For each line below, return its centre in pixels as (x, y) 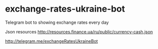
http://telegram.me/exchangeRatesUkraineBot (52, 41)
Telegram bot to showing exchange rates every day (57, 22)
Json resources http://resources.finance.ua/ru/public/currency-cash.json (79, 32)
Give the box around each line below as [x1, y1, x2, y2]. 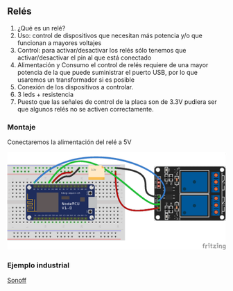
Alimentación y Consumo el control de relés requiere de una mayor [17, 60, 209, 69]
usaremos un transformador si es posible [17, 76, 135, 84]
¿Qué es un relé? [17, 24, 66, 32]
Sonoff [7, 276, 26, 285]
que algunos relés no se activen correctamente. [17, 105, 154, 113]
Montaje [7, 122, 36, 132]
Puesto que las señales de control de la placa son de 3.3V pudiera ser [17, 97, 217, 106]
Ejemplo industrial [7, 260, 70, 270]
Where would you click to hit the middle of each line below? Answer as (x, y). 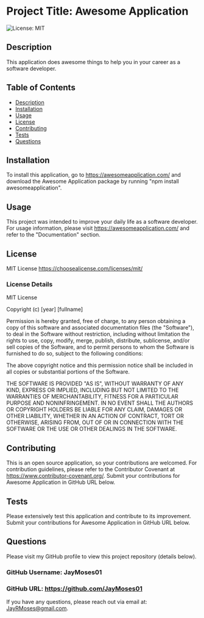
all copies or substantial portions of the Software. (68, 372)
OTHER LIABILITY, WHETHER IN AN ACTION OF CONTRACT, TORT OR (95, 416)
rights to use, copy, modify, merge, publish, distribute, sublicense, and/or (98, 341)
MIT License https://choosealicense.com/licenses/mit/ (75, 268)
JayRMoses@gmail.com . (37, 608)
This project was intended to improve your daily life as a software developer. (102, 222)
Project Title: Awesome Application (97, 11)
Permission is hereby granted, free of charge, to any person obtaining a (96, 321)
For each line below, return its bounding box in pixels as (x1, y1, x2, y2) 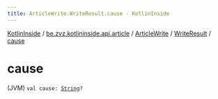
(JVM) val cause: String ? (7, 84, 84, 92)
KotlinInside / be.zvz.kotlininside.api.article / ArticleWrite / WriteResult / (7, 29, 211, 37)
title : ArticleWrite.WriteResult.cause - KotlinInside (7, 10, 170, 17)
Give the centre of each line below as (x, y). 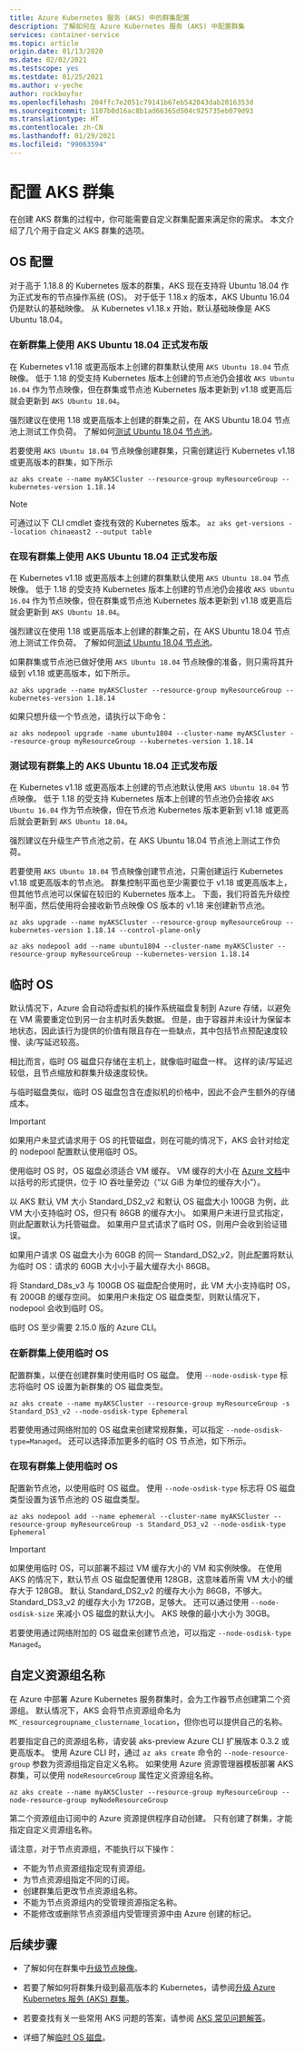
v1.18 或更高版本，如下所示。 (81, 674)
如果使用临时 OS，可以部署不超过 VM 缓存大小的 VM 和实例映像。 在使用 (146, 1568)
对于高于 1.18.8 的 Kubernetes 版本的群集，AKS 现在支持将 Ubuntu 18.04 (144, 285)
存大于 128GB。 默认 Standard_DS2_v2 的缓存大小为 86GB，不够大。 (138, 1591)
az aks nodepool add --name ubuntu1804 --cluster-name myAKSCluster (142, 947)
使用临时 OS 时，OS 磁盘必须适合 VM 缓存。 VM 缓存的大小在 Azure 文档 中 (150, 1171)
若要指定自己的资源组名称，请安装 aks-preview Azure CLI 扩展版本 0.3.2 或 (149, 1740)
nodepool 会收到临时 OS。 (59, 1308)
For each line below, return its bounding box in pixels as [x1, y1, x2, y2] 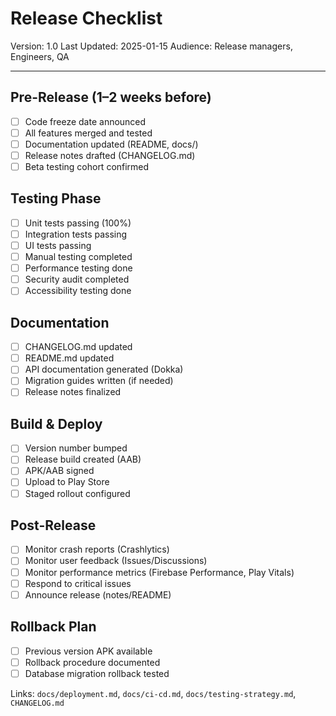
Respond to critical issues [24, 577, 132, 589]
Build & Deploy [10, 415, 103, 432]
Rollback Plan [10, 618, 97, 636]
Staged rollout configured [24, 487, 131, 499]
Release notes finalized [24, 386, 122, 398]
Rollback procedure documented [24, 656, 161, 668]
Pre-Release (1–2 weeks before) [10, 89, 212, 106]
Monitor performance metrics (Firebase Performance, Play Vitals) [24, 566, 295, 578]
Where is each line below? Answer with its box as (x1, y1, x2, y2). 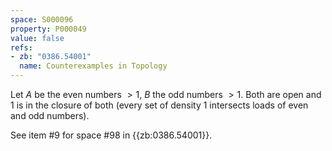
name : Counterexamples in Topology (19, 61, 168, 71)
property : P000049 (10, 24, 87, 34)
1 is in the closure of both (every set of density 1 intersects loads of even (10, 99, 309, 111)
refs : (10, 42, 33, 53)
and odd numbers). (10, 110, 90, 121)
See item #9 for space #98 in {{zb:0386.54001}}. (10, 129, 213, 141)
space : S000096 (10, 14, 74, 25)
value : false (10, 33, 65, 43)
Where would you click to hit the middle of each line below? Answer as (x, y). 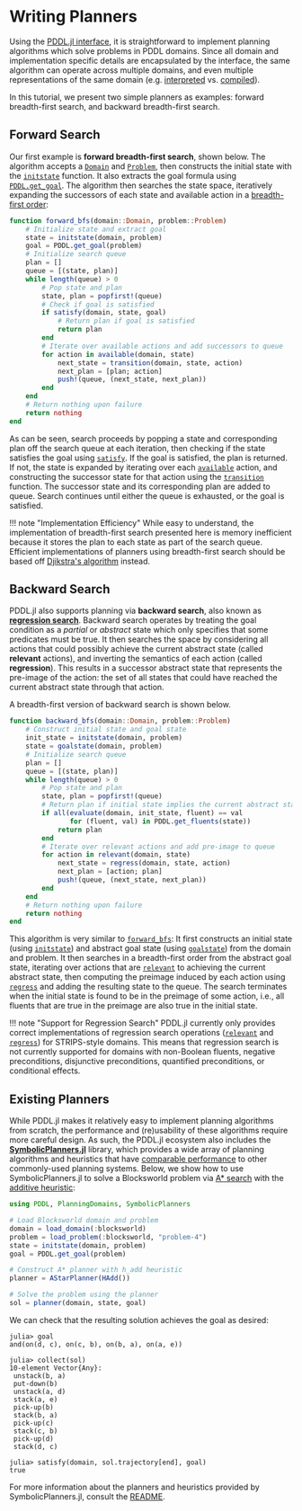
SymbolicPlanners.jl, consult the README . (87, 1496)
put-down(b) (36, 1383)
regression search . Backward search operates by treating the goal (133, 620)
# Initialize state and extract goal (96, 229)
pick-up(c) (33, 1423)
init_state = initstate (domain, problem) (104, 738)
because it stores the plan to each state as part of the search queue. (136, 542)
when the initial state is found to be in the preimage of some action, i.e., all (147, 996)
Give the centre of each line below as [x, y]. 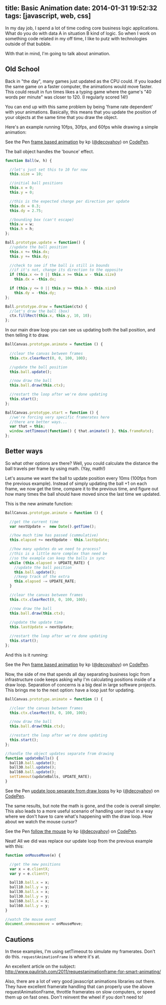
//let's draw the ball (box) [40, 311]
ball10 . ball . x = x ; [30, 883]
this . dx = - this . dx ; [35, 279]
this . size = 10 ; [26, 174]
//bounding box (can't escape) [42, 220]
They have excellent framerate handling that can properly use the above [79, 987]
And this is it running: [27, 655]
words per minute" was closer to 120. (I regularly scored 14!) [67, 97]
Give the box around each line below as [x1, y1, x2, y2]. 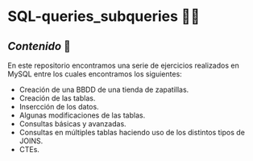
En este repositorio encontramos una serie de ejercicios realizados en [7, 60, 239, 70]
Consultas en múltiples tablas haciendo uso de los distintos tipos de [19, 128, 245, 137]
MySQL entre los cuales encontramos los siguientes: [7, 69, 182, 79]
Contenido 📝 [7, 39, 72, 53]
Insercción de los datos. [19, 102, 99, 111]
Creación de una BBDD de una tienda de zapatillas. [19, 85, 189, 94]
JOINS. [19, 136, 44, 146]
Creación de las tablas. [19, 93, 96, 103]
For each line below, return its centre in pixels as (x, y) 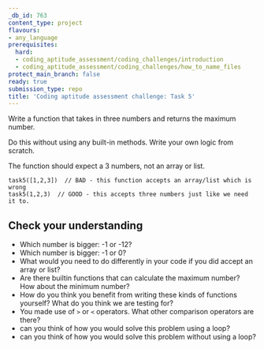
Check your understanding (76, 225)
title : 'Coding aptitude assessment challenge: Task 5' (102, 96)
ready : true (28, 81)
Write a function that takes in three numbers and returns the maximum (122, 118)
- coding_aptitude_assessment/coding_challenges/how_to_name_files (128, 67)
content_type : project (45, 23)
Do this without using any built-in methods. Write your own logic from (121, 142)
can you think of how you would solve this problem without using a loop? (138, 337)
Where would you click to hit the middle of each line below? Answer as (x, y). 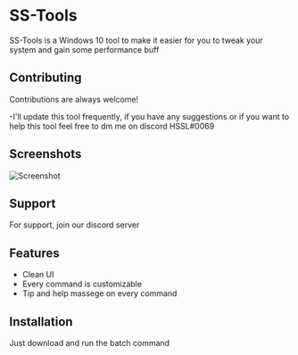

-=-=-=-=-

> **What needs to be done**: Scan the data for the string "nodepool" and copy each line in which it occurs.

> **Result of this task**:
az aks nodepool add --name ubuntu1804 --cluster-name myAKSCluster (142, 947)
nodepool 会收到临时 OS。 (59, 1308)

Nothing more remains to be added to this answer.